SpackBot

Legal

Privacy Policy

Last updated: 2026-05-16

This Privacy Policy explains how SpackBot(operated by Spackmod, hereafter “we”, “us”) collects, uses, retains and discloses information when you use our Discord moderation bot, our dashboard at bot.spackmod.com, and our public API at api.bot.spackmod.com(together, the “Service”).

1. Data controller

Spackmod is the data controller. For any privacy-related request, contact [email protected].

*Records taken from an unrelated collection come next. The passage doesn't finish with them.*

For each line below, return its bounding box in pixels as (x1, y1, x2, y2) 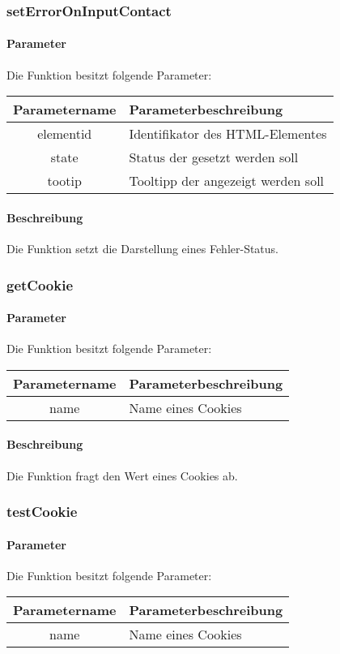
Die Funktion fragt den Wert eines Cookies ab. (6, 467, 238, 484)
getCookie (6, 274, 74, 295)
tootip (47, 171, 82, 191)
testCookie (6, 501, 78, 522)
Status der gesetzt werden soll (129, 148, 299, 167)
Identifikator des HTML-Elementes (129, 124, 327, 144)
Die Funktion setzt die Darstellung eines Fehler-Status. (6, 240, 279, 257)
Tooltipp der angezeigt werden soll (129, 171, 325, 191)
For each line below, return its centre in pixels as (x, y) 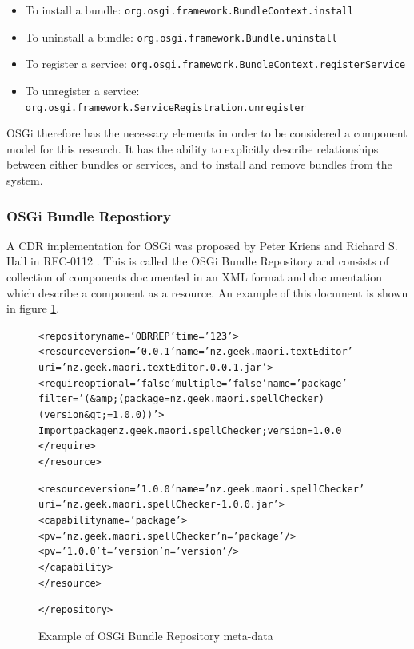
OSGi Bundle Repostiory (89, 215)
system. (25, 180)
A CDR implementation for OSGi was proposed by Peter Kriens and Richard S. (202, 245)
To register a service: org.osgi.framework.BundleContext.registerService (215, 64)
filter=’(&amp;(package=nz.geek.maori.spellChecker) (181, 399)
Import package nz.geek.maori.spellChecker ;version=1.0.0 (190, 430)
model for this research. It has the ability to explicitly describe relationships (193, 148)
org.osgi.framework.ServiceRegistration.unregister (165, 108)
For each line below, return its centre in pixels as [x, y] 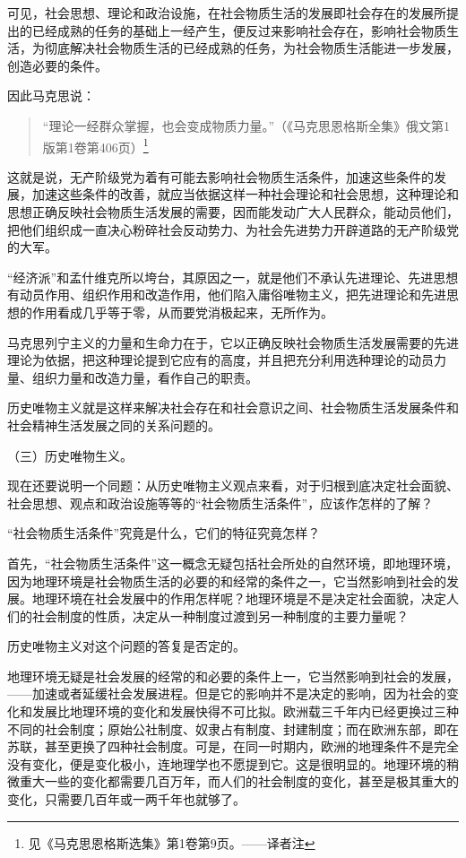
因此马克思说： [51, 95]
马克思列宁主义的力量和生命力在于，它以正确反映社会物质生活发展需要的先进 [233, 342]
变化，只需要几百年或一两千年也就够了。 [126, 799]
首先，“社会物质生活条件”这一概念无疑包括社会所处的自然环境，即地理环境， [233, 563]
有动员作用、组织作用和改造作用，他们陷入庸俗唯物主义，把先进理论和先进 [227, 295]
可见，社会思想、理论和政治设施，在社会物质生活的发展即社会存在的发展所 [227, 13]
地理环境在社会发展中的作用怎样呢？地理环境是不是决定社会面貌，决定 [239, 598]
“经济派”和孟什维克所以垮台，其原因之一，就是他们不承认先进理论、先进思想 [233, 277]
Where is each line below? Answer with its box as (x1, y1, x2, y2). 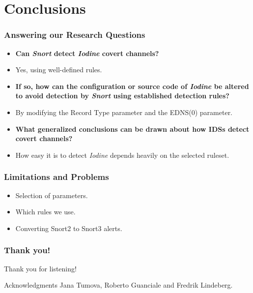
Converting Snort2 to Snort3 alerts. (15, 223, 122, 233)
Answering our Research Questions (4, 29, 145, 41)
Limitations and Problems (4, 171, 109, 183)
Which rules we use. (15, 206, 76, 217)
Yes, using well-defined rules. (15, 64, 102, 75)
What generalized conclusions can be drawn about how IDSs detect (15, 123, 250, 134)
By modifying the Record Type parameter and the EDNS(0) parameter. (15, 107, 233, 117)
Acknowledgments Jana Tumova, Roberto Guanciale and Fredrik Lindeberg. (4, 280, 233, 290)
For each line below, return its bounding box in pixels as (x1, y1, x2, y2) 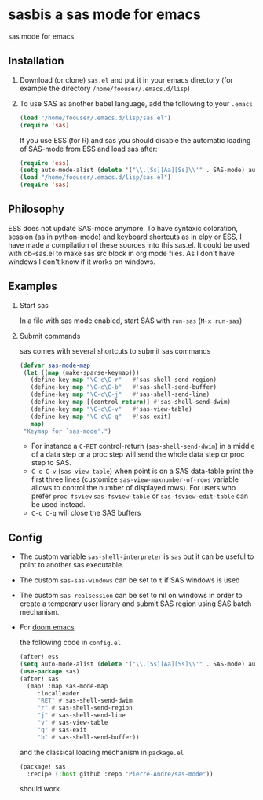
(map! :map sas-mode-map (27, 682, 108, 690)
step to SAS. (31, 458, 72, 468)
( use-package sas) (19, 667, 80, 675)
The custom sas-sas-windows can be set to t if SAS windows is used (19, 575, 240, 585)
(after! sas (19, 674, 59, 683)
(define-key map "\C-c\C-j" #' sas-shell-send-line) (30, 391, 210, 398)
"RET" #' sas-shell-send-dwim (37, 697, 133, 705)
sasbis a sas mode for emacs (8, 6, 202, 24)
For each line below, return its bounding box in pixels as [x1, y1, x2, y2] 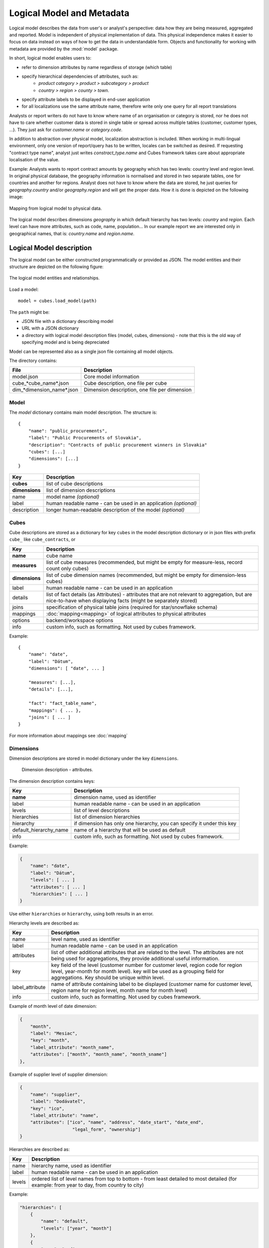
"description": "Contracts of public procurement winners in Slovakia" [28, 442, 207, 448]
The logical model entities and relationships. [9, 275, 100, 281]
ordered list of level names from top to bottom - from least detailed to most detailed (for [31, 1175, 237, 1182]
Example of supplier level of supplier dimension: [9, 1071, 108, 1077]
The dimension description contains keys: [9, 778, 95, 784]
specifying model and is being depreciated [21, 339, 110, 345]
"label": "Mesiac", [30, 1030, 78, 1036]
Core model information [84, 373, 139, 380]
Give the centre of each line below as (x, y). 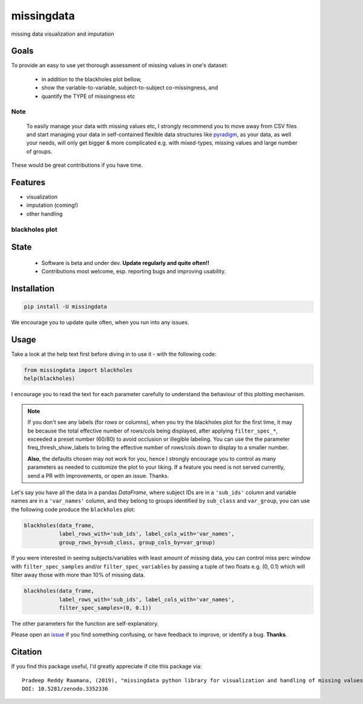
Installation (33, 288)
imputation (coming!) (52, 205)
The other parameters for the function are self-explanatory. (85, 624)
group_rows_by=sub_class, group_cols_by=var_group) (137, 542)
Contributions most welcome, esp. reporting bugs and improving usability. (134, 272)
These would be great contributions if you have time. (77, 165)
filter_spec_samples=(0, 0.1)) (105, 608)
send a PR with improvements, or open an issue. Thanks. (98, 475)
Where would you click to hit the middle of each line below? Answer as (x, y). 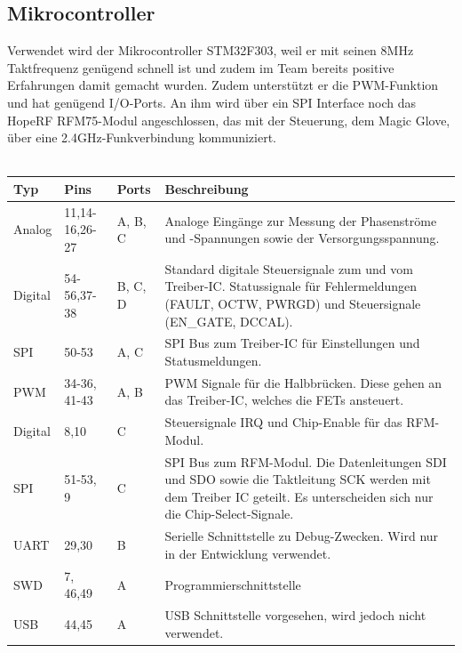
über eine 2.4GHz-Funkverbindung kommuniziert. (142, 137)
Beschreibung (207, 188)
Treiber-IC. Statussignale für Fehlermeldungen (291, 286)
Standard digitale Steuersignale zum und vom (289, 268)
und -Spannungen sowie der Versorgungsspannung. (302, 238)
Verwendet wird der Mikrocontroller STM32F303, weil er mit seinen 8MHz (211, 50)
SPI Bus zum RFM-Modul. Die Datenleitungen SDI (306, 461)
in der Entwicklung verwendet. (248, 553)
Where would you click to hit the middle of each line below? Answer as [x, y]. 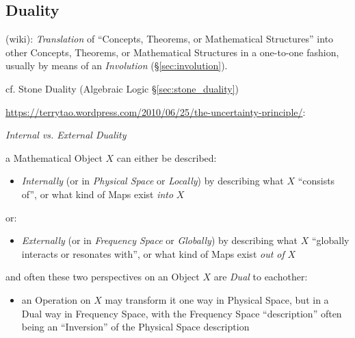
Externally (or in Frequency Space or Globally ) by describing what [160, 240]
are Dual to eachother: [261, 277]
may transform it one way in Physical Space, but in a [217, 299]
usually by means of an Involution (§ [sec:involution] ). [117, 65]
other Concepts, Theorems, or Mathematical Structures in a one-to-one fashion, [172, 52]
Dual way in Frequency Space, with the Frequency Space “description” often [182, 313]
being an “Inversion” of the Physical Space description [135, 327]
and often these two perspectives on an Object [103, 277]
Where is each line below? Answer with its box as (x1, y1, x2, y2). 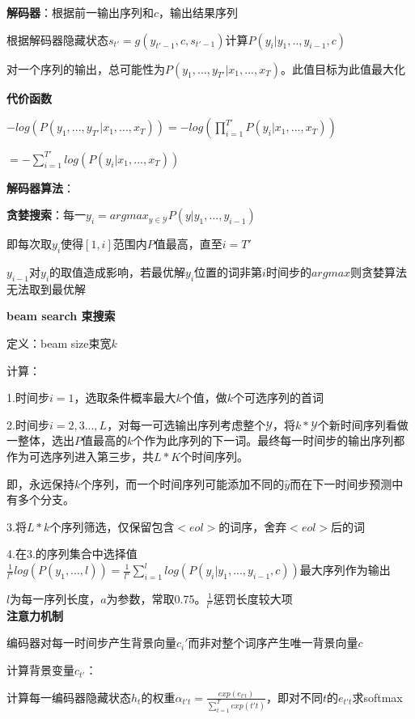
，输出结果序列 (159, 4, 239, 20)
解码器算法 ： (6, 179, 74, 196)
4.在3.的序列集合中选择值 (6, 545, 138, 562)
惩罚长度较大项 (213, 590, 293, 607)
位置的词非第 (194, 264, 263, 281)
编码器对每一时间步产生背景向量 (6, 634, 176, 651)
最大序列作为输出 (299, 561, 391, 577)
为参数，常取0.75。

2. Personal data we process

We process the minimum data required to deliver moderation, threat intelligence and billing:

  • Discord identifiers: user IDs, guild IDs, channel IDs, role IDs. These are public Discord “snowflakes” — never names, email addresses or content of private DMs.
  • Moderation events: type of detected threat (e.g. URL, FILE, SPAM, PHISH, HONEYPOT, RAID), timestamp, and a SHA-256 hash of the offending content. We never store message bodies in plaintext.
  • Dashboard authentication: Discord OAuth profile (id, username, avatar, list of guilds where you are administrator). Stored in a session JWT that expires after 30 days.
  • Audit log: every privileged action you perform from the dashboard (BAN, FEDERATE, module toggles, panic mode, RBAC changes) — recording your Discord ID, the target, the action, the originating IP and User-Agent. Retained for legal/security purposes.
  • Billing: Stripe customer ID and subscription ID for guilds with a paid license. Card data is held by Stripe — we never see it.
  • Operational logs: HTTP request metadata (path, status, latency). No request body is logged. Retained 14 days for incident response.

3. Legal bases (GDPR Art. 6)

  • Performance of a contract — to provide the moderation service to a server.
  • Legitimate interest — to detect and prevent abuse, spam, raids, phishing, and to maintain audit logs against fraud.
  • Legal obligation — to retain billing records as required by tax law.
  • Consent — for any optional analytics, only when explicitly granted via the cookie banner.

4. Federation (cross-server threat sharing)

When a Discord user triggers a high-confidence threat in any server protected by SpackBot (e.g. honeypot, polymorphic raid pattern), their Discord user ID is added to a shared Global Threat Registry. Other protected servers may auto-ban that user upon join. The registry stores only the Discord user ID, the reason code, and the timestamp — no message content. Entries expire after 30 days. You may request removal at any time via the deletion flow described below.

5. Data retention

  • Threat logs: 90 days rolling, then aggregated and anonymised.
  • Dashboard audit log: 1 year (security/legal forensics), then pseudonymised.
  • Global federation: 30 days.
  • Billing records: 10 years (Italian tax law, art. 2220 c.c.).
  • Operational request logs: 14 days.

6. Recipients and processors

We share personal data only with sub-processors strictly necessary to operate the Service:

  • Discord Inc. — gateway/API for bot operation (USA, SCC).
  • Stripe Payments Europe Ltd. — payment processing (Ireland, EU).
  • OVH SAS — hosting (France, EU).
  • Cloudflare Inc. — DDoS protection & TLS termination (USA, SCC).

We never sell personal data to third parties for advertising.

7. International transfers

Where data is transferred outside the EEA (Discord, Cloudflare in the US), we rely on the EU Standard Contractual Clauses and supplementary safeguards.

8. Your rights (GDPR Art. 15–22)

You have the right to:

  • Access your data — download a JSON export from your dashboard at any time.
  • Rectification — change your Discord profile to update what we see.
  • Erasure — request permanent pseudonymisation from your dashboard. Threat-log statistics are preserved in an aggregated form that cannot be linked back to you.
  • Restriction / objection — write to [email protected].
  • Lodge a complaint with the Italian Garante per la Protezione dei Dati Personali (garanteprivacy.it).

Self-service GDPR tools are available in your dashboard at /account/privacy. Both export and deletion are immediate and audited.

9. Security

Data is encrypted in transit (TLS 1.3). Database backups are encrypted at rest. Access to production systems is restricted to two authenticated administrators and audited. Bot tokens and webhook secrets are stored as environment secrets and rotated at least annually.

10. Cookies

We use only strictly necessary cookies for authentication (the NextAuth session cookie and a CSRF token). No analytics, no advertising, no third-party tracking cookies. Therefore no consent banner is shown.

11. Children

SpackBot is not directed to anyone under 13 (Discord’s minimum age). We do not knowingly collect data from children under 13.

12. Changes

We may update this Policy. Material changes will be announced on the dashboard at least 14 days in advance.

13. Contact

Privacy enquiries: [email protected]
Postal: Spackmod, via the address listed in Terms of Service.